Stored data:
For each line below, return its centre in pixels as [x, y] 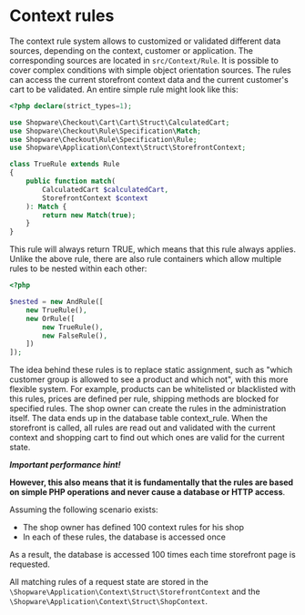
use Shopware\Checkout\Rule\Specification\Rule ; [103, 139]
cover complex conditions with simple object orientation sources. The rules [150, 70]
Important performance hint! [65, 465]
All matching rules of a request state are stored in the [109, 582]
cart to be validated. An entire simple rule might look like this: [124, 89]
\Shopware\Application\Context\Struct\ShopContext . [108, 601]
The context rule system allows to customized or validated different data [145, 41]
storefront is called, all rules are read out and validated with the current [142, 428]
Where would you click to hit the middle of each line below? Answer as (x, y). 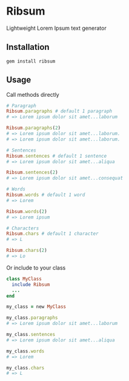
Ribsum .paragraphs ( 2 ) (34, 128)
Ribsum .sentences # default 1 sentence (57, 156)
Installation (28, 47)
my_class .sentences (31, 335)
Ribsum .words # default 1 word (46, 195)
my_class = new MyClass (36, 307)
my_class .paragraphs (32, 318)
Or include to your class (36, 267)
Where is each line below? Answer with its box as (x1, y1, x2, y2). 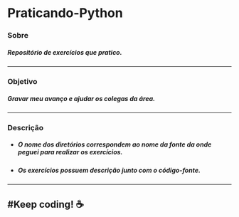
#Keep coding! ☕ (7, 198, 84, 211)
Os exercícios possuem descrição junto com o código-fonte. (17, 166, 201, 174)
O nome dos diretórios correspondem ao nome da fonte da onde (17, 140, 212, 149)
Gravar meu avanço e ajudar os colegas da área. (7, 94, 155, 102)
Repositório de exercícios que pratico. (7, 48, 122, 56)
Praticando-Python (7, 5, 123, 21)
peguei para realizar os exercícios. (17, 148, 123, 157)
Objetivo (7, 77, 38, 86)
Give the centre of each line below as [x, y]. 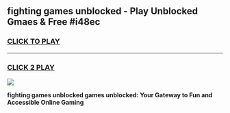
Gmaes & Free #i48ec [54, 22]
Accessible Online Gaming [46, 102]
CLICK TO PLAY [34, 42]
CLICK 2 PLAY [31, 67]
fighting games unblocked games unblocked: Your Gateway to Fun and [110, 95]
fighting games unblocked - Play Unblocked [103, 11]
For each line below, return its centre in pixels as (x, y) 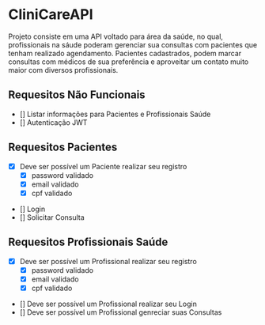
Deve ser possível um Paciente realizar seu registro (103, 166)
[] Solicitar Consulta (52, 217)
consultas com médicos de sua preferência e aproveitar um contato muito (129, 62)
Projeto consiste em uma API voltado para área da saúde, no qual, (116, 36)
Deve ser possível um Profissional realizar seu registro (108, 261)
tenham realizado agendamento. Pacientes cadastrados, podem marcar (125, 53)
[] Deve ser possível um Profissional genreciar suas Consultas (121, 312)
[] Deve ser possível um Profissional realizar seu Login (108, 304)
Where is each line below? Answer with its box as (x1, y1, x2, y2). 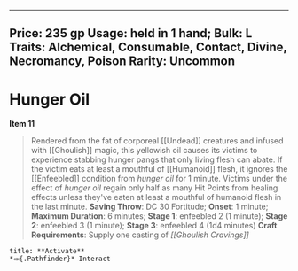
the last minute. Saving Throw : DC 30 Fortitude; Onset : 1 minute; (30, 201, 269, 213)
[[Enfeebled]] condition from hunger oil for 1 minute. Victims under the (30, 174, 288, 184)
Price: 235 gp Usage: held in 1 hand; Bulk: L (9, 26, 253, 41)
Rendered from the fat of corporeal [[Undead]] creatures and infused (30, 135, 284, 146)
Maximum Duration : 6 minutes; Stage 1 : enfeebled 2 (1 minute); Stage (30, 211, 288, 221)
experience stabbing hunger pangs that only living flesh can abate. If (30, 154, 283, 165)
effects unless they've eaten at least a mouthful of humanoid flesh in (30, 192, 282, 203)
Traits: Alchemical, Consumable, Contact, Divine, (9, 40, 287, 55)
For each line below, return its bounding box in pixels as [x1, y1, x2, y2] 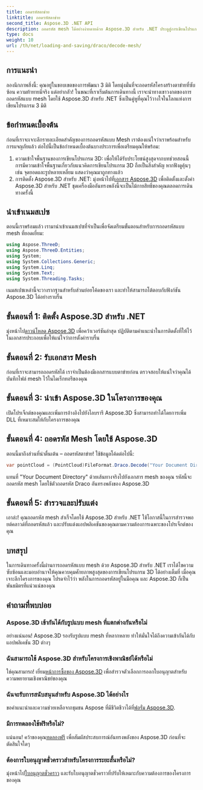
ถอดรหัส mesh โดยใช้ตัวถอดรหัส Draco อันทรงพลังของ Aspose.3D [6, 480, 150, 487]
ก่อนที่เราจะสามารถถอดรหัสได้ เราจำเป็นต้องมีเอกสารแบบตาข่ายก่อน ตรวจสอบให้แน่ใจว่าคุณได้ [6, 368, 192, 376]
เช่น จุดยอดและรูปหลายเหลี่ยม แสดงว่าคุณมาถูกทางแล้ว [14, 168, 123, 176]
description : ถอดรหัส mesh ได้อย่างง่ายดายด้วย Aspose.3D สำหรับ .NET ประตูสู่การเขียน [6, 25, 186, 32]
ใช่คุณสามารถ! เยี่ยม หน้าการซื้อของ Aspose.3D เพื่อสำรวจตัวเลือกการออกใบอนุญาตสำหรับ [6, 668, 187, 675]
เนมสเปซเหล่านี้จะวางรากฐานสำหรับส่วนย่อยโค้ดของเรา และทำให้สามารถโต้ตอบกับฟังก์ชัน [6, 286, 181, 294]
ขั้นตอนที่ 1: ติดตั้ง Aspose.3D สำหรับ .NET [6, 311, 146, 321]
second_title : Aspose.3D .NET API [6, 20, 94, 26]
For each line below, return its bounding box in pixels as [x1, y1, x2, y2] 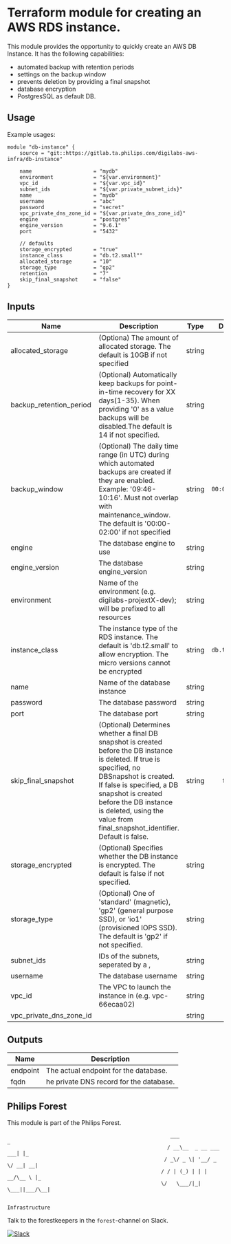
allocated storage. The [98, 341, 171, 351]
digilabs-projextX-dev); [98, 595, 177, 605]
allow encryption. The [98, 649, 168, 658]
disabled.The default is [98, 421, 173, 431]
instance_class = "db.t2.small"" [19, 252, 143, 259]
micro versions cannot [98, 658, 170, 667]
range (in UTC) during [98, 449, 170, 459]
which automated [98, 458, 155, 468]
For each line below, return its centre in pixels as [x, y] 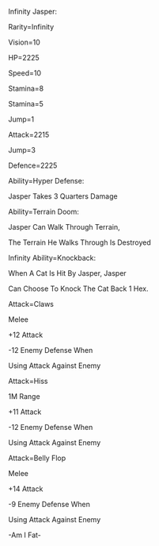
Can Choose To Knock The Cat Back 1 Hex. [78, 288]
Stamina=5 [26, 104]
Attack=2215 [29, 135]
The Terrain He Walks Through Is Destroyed [80, 242]
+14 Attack [26, 489]
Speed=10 [25, 73]
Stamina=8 [26, 88]
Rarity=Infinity [31, 27]
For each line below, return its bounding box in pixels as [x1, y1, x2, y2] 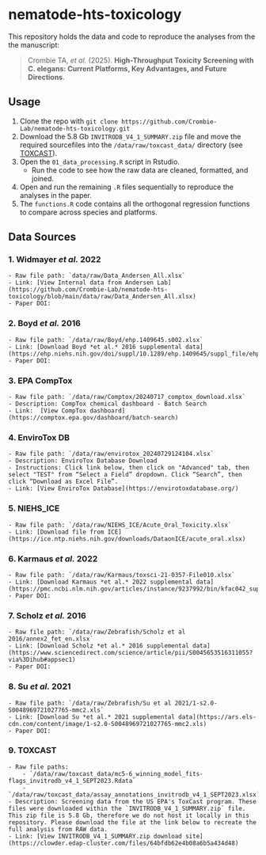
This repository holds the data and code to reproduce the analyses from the [8, 32, 256, 41]
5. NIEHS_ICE [8, 503, 60, 514]
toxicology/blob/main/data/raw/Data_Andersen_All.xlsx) [8, 293, 196, 301]
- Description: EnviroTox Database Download [8, 457, 158, 465]
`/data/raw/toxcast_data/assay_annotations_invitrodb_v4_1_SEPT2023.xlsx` [8, 790, 260, 799]
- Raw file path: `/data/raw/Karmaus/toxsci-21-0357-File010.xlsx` [8, 571, 236, 579]
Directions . [27, 72, 65, 82]
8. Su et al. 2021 [8, 681, 71, 692]
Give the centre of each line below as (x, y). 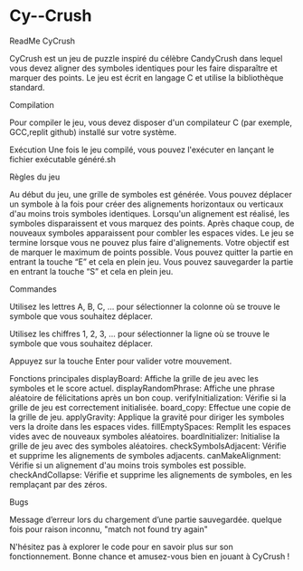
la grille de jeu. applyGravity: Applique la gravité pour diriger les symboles (147, 417)
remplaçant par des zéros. (58, 484)
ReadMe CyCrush (42, 41)
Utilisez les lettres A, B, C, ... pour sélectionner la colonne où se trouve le (145, 306)
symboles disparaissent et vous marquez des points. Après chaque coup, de (152, 223)
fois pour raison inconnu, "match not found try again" (109, 529)
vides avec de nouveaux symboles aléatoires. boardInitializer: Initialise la (145, 436)
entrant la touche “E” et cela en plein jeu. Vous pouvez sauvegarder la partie (151, 261)
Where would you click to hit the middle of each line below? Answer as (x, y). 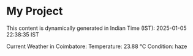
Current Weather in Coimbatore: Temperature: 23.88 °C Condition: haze (97, 46)
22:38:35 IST (23, 34)
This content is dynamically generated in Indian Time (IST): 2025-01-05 (96, 28)
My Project (35, 11)
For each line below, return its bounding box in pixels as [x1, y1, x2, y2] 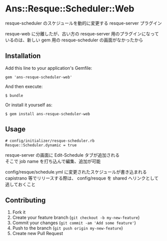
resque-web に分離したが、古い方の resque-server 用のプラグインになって [5, 30, 159, 36]
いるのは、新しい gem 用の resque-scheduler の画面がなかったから [5, 37, 144, 43]
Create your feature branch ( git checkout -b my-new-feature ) [12, 215, 140, 221]
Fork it [12, 209, 26, 215]
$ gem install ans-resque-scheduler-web [5, 111, 91, 116]
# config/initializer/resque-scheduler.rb [5, 138, 95, 143]
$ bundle [5, 93, 23, 98]
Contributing [5, 196, 46, 205]
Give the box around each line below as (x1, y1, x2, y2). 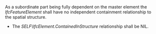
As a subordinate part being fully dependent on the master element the (5, 4, 147, 10)
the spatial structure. (5, 14, 47, 20)
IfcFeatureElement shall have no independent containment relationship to (5, 9, 152, 15)
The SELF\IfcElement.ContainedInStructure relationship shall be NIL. (12, 23, 149, 29)
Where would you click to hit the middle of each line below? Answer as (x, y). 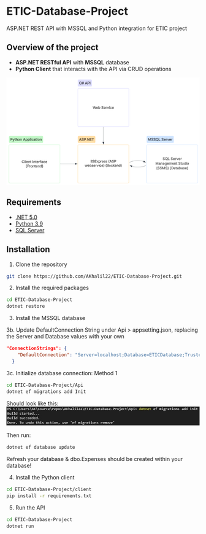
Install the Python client (45, 478)
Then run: (19, 435)
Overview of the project (53, 48)
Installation (28, 250)
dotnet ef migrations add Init (46, 391)
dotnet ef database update (41, 448)
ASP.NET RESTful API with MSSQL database (72, 62)
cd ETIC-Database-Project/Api (45, 385)
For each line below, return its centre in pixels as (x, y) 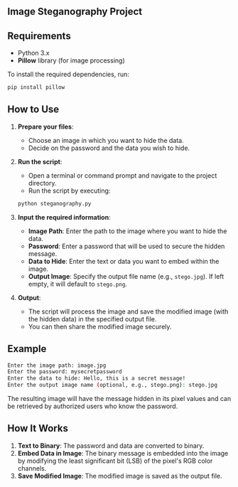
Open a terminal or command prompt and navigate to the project (123, 175)
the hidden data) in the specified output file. (92, 319)
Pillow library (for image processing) (71, 60)
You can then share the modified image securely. (100, 326)
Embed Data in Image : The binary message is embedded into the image (123, 453)
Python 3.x (33, 53)
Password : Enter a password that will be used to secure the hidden (126, 246)
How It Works (38, 428)
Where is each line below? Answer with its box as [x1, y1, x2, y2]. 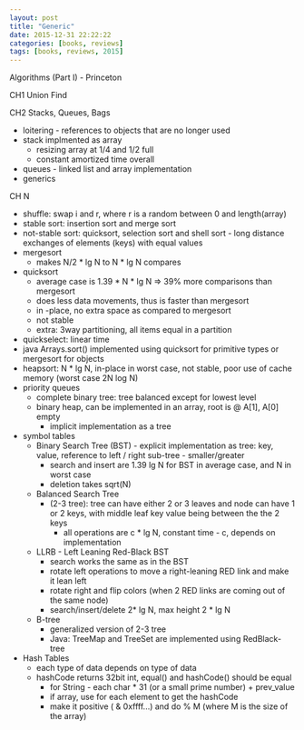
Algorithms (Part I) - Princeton [9, 72, 123, 83]
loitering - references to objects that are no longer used [22, 125, 230, 136]
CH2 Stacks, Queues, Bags [9, 107, 111, 118]
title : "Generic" [9, 22, 75, 31]
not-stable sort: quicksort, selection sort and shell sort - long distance [22, 228, 285, 239]
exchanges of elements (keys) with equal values [22, 237, 203, 248]
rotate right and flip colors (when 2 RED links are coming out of [49, 585, 286, 596]
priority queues [22, 383, 80, 394]
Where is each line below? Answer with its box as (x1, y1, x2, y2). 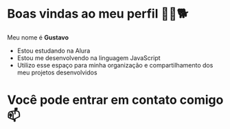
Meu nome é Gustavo (7, 33, 69, 42)
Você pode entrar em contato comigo (7, 92, 224, 108)
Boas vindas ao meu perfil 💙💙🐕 (7, 6, 189, 22)
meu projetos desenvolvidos (16, 68, 97, 76)
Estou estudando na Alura (16, 46, 91, 55)
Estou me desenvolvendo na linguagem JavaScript (16, 53, 161, 62)
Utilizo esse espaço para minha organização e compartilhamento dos (16, 61, 214, 69)
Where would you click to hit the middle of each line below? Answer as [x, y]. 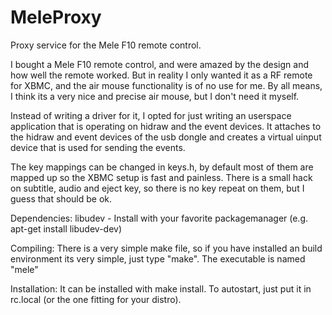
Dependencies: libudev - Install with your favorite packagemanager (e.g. [159, 218]
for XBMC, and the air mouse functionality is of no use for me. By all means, [166, 85]
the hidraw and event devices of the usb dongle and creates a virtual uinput [166, 137]
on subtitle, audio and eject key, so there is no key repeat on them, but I [157, 188]
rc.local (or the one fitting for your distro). [96, 299]
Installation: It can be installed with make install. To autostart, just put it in [161, 288]
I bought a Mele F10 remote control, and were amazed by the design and [159, 64]
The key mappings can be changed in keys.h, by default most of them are [162, 167]
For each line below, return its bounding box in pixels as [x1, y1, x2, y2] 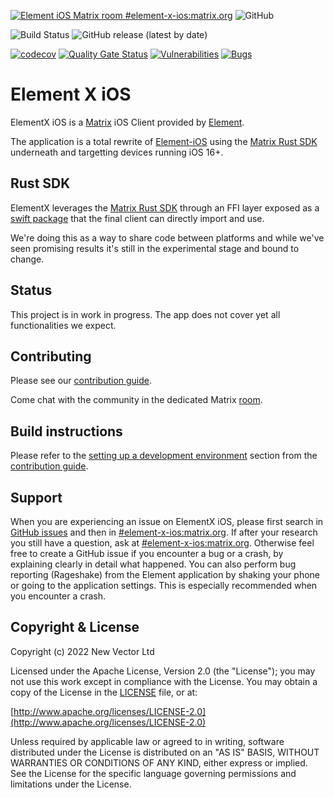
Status [10, 282, 53, 299]
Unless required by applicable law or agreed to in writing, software [10, 735, 285, 747]
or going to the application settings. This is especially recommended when [10, 580, 318, 591]
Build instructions [10, 423, 123, 440]
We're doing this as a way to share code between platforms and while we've [10, 231, 325, 244]
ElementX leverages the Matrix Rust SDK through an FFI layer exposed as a [10, 201, 320, 214]
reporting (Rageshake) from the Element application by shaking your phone [10, 569, 320, 580]
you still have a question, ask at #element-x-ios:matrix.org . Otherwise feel [10, 537, 315, 549]
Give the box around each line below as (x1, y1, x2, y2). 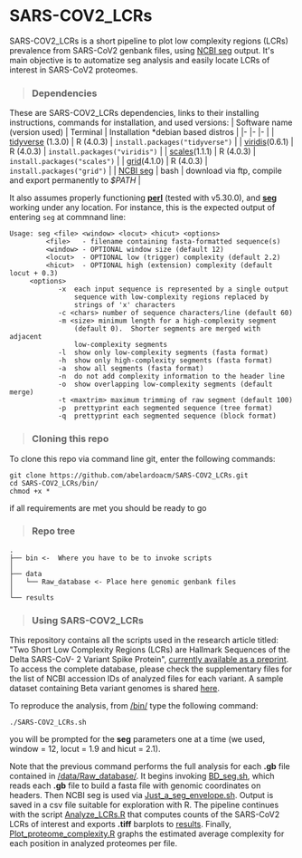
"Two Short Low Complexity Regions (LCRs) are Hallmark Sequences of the (9, 644, 291, 655)
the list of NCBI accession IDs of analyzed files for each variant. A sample (9, 673, 284, 684)
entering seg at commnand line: (9, 212, 127, 223)
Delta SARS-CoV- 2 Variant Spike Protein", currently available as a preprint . (9, 654, 289, 665)
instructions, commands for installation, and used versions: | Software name (9, 117, 293, 128)
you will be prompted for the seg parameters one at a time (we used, (9, 734, 266, 745)
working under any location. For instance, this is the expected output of (9, 202, 276, 213)
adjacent (9, 333, 42, 342)
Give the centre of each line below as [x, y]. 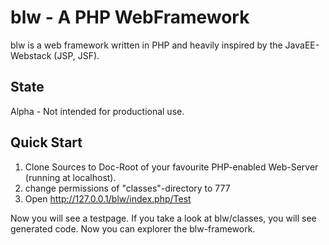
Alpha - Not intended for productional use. [97, 111]
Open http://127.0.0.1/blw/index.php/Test [108, 198]
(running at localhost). [70, 177]
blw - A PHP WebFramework [130, 17]
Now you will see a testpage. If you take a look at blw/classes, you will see [163, 218]
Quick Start [46, 142]
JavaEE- [302, 45]
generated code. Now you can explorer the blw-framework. [133, 228]
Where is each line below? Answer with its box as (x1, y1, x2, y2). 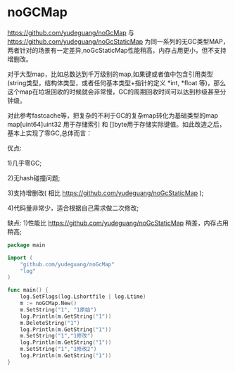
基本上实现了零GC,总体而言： (7, 128, 93, 137)
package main (7, 241, 46, 249)
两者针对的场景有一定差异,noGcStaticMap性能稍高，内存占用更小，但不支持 (7, 46, 227, 54)
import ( (7, 254, 33, 261)
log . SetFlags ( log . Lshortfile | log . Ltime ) (20, 293, 146, 300)
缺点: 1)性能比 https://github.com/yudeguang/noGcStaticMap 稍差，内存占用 (7, 218, 229, 227)
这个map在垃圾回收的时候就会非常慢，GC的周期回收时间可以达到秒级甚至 (7, 87, 220, 96)
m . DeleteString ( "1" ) (20, 319, 80, 326)
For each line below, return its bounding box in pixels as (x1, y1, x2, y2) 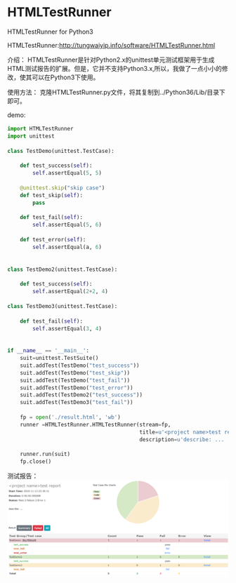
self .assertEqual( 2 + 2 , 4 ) (32, 288, 109, 295)
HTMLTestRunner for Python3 (7, 27, 93, 36)
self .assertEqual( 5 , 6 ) (32, 222, 102, 229)
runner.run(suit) (20, 450, 71, 458)
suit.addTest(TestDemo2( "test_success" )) (20, 391, 143, 398)
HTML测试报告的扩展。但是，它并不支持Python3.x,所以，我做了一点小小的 (7, 64, 223, 72)
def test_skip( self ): (20, 192, 83, 199)
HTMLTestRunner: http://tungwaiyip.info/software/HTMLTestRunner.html (7, 41, 216, 49)
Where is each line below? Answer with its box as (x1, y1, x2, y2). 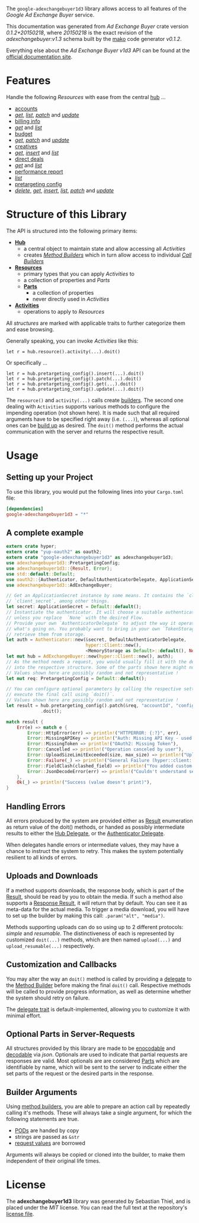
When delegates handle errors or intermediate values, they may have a (6, 841, 179, 848)
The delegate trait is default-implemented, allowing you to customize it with (6, 1005, 190, 1013)
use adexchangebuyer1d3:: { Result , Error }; (6, 566, 113, 571)
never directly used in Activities (32, 295, 110, 302)
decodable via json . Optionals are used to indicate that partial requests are (6, 1051, 188, 1058)
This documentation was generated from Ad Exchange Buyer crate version (6, 23, 189, 30)
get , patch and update (14, 136, 70, 143)
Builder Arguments (6, 1087, 78, 1097)
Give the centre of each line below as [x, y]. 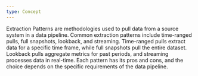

• _Activity_: Copy out, from the data above, each line where the string "Ribsum" is present.

• _Written answer_:
Ribsum .paragraphs ( 2 ) (34, 128)
Ribsum .sentences # default 1 sentence (57, 156)
Ribsum .words # default 1 word (46, 195)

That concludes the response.